This quarter, we’re exploring the 2008 ISTE Teacher Standards (which I will be abbreviating ISTE-TS), and for module 1 we’re looking at ISTE-TS 1: Facilitate and inspire student learning and creativity – “teachers use their knowledge of subject matter, teaching and learning, and technology to facilitate experiences that advance student learning, creativity and innovation in both face-to-face and virtual environments.” What really stood out to me when reading through the standard and its indicators was the idea of creativity. Along with creativity being mentioned in the standard itself, two of the indicators mention it: Indicator 1a – “promote, support, and model creative and innovative thinking and inventiveness” and Indicator 1c – “promote student reflection using collaborative tools to reveal and clarify students’ conceptual understanding and thinking, planning, and creative process.” This emphasis on creativity led me to ask:
What is mathematical creativity? What does the research say about how to conceptualize mathematical creativity, and how to identify and foster it in students?
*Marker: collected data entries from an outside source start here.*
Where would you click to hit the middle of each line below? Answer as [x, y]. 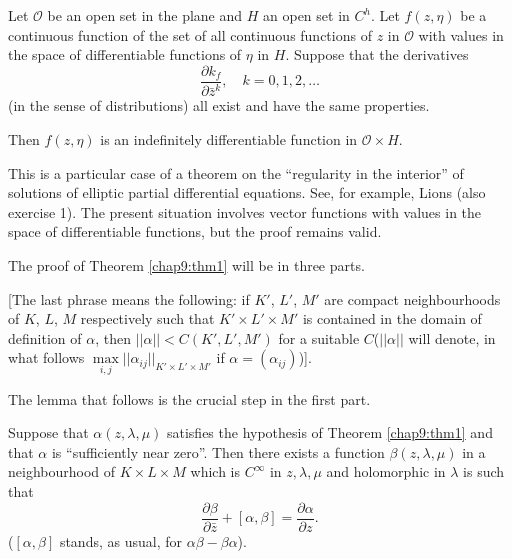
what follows [46, 357]
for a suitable [319, 337]
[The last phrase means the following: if [129, 298]
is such [484, 471]
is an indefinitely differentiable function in [229, 139]
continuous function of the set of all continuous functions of [190, 34]
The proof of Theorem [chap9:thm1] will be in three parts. [186, 264]
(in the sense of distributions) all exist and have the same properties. [219, 105]
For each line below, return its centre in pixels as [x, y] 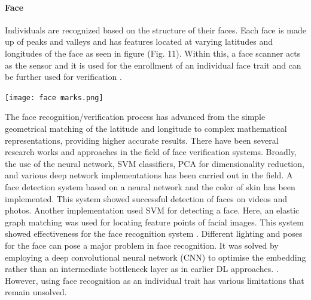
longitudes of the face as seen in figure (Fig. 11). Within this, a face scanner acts [153, 53]
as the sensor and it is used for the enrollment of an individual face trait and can [153, 65]
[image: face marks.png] [54, 98]
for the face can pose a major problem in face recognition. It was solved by [142, 245]
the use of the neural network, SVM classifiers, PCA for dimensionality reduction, [155, 163]
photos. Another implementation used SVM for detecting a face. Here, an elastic [152, 210]
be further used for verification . [63, 77]
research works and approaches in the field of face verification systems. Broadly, [151, 152]
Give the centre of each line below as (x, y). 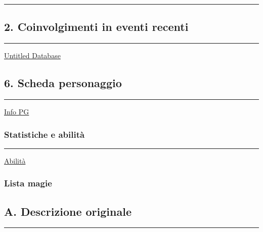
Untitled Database (32, 55)
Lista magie (28, 183)
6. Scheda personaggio (63, 83)
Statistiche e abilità (45, 134)
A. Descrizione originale (68, 211)
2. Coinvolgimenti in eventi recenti (96, 27)
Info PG (17, 111)
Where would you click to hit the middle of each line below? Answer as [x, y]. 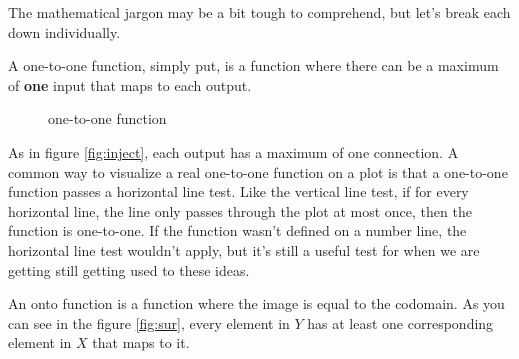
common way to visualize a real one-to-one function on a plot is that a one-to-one [258, 171]
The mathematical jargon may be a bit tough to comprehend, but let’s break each [259, 12]
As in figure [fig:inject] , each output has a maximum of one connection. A [233, 151]
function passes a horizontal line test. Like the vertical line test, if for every [238, 191]
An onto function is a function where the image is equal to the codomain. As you [256, 303]
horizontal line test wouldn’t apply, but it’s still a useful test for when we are [244, 249]
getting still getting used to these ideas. [129, 269]
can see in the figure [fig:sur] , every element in [149, 322]
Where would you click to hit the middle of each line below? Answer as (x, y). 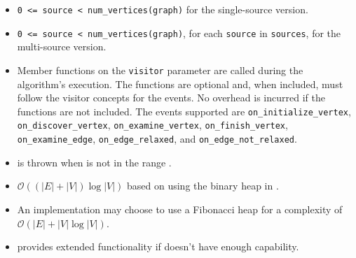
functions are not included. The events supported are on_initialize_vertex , (184, 111)
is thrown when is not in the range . (94, 162)
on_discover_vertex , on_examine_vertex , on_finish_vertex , (152, 125)
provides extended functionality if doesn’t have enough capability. (158, 246)
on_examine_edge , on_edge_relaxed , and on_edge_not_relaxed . (157, 139)
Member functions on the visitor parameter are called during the (160, 70)
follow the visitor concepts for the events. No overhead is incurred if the (171, 98)
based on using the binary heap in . (203, 186)
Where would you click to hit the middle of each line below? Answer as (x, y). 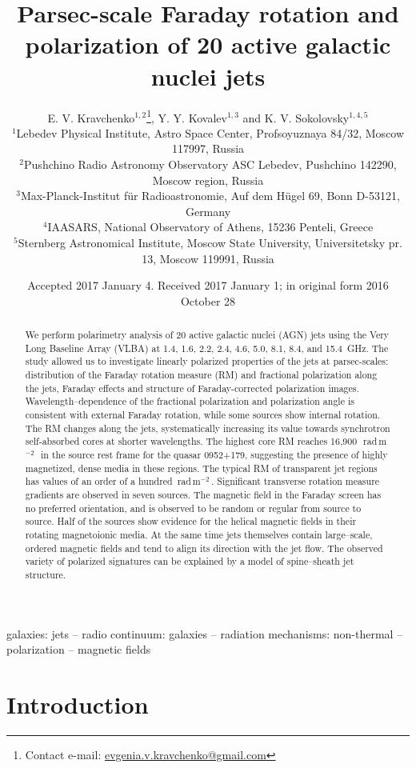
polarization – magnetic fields (79, 649)
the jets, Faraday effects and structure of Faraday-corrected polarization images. (192, 388)
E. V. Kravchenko (91, 117)
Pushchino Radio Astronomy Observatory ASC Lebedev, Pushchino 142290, (210, 164)
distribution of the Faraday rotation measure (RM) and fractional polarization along (201, 375)
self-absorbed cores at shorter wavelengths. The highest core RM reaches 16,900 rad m (206, 441)
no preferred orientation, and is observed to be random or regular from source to (193, 508)
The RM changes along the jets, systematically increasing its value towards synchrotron (208, 428)
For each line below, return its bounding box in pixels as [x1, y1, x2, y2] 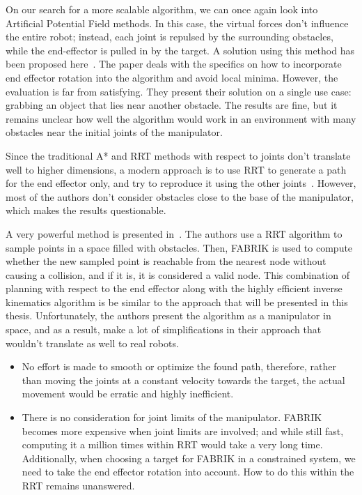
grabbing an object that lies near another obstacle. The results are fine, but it [6, 98, 338, 112]
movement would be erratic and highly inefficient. [22, 386, 234, 401]
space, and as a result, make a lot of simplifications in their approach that [6, 322, 322, 337]
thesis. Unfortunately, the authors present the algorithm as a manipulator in [6, 308, 331, 323]
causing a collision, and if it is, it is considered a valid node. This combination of [6, 267, 350, 282]
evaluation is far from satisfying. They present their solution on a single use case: [6, 84, 352, 98]
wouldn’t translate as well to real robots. [6, 335, 179, 350]
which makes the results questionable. [6, 203, 166, 218]
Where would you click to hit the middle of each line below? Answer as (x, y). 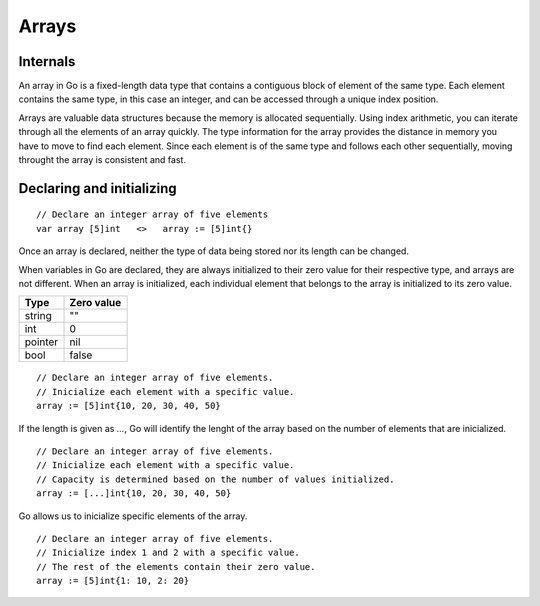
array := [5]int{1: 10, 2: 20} (113, 581)
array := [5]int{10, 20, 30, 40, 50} (129, 406)
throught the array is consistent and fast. (102, 160)
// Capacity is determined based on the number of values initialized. (215, 479)
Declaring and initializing (97, 188)
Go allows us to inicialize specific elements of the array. (133, 516)
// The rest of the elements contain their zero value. (176, 566)
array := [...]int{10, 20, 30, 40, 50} (134, 493)
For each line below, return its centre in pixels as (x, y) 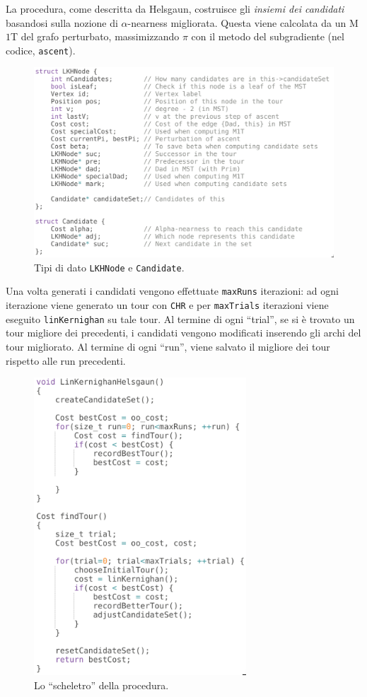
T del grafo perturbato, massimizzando (95, 36)
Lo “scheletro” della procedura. (101, 685)
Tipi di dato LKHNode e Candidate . (109, 267)
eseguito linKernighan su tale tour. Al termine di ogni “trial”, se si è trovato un (180, 318)
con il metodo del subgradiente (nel (268, 36)
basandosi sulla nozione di (62, 22)
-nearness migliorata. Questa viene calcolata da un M (243, 22)
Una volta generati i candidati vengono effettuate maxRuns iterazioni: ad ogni (172, 291)
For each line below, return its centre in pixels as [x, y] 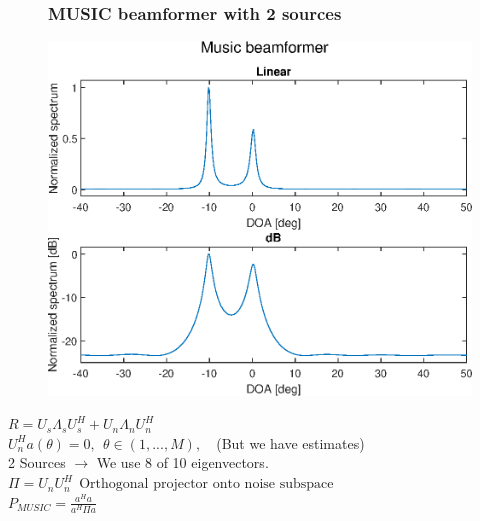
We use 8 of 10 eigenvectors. [182, 462]
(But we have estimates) [290, 442]
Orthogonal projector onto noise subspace [206, 484]

A Treasure Trove of Conference Papers
I felt that I needed to know more about this before I could fully see ISTE-TS 1. While searching for answers, I immediately stumbled upon a fantastic webpage, The 11th International Congress on Mathematical Education, Discussion Group 9: Promoting Creativity for All Students in Mathematics Education. This webpage has about 40 conference papers that speak to one of the following questions:
1. What is mathematical creativity and which mathematics students can and should be creative?
2. What is the role of the teacher and others in recognizing and promoting mathematical creativity? What is the goal in doing this?
3. How might mathematical problems be used to develop mathematical creativity? How might mathematical creativity be assessed? How do we evaluate our success in developing mathematical creativity in all students?
4. How do technology, other resources, and the environment affect the mathematical creativity of the student?
I only scratched the surface of information this website has to offer, reading just two of the papers from question 1 above.
Aralas’ (2008) paper, Mathematical creativity and its connection with mathematical imagination, helped me pull the idea of imagination into the construct of mathematical creativity, and the word “imagination” struck a chord with me instantly. Being able to picture the math – or imagine the math – has always been really important to me, even if all I’m imagining is rearranging numbers with animation. But it’s a picture I strive to see. It’s a need really. I need to be able to see it. Picture it. Imagine it.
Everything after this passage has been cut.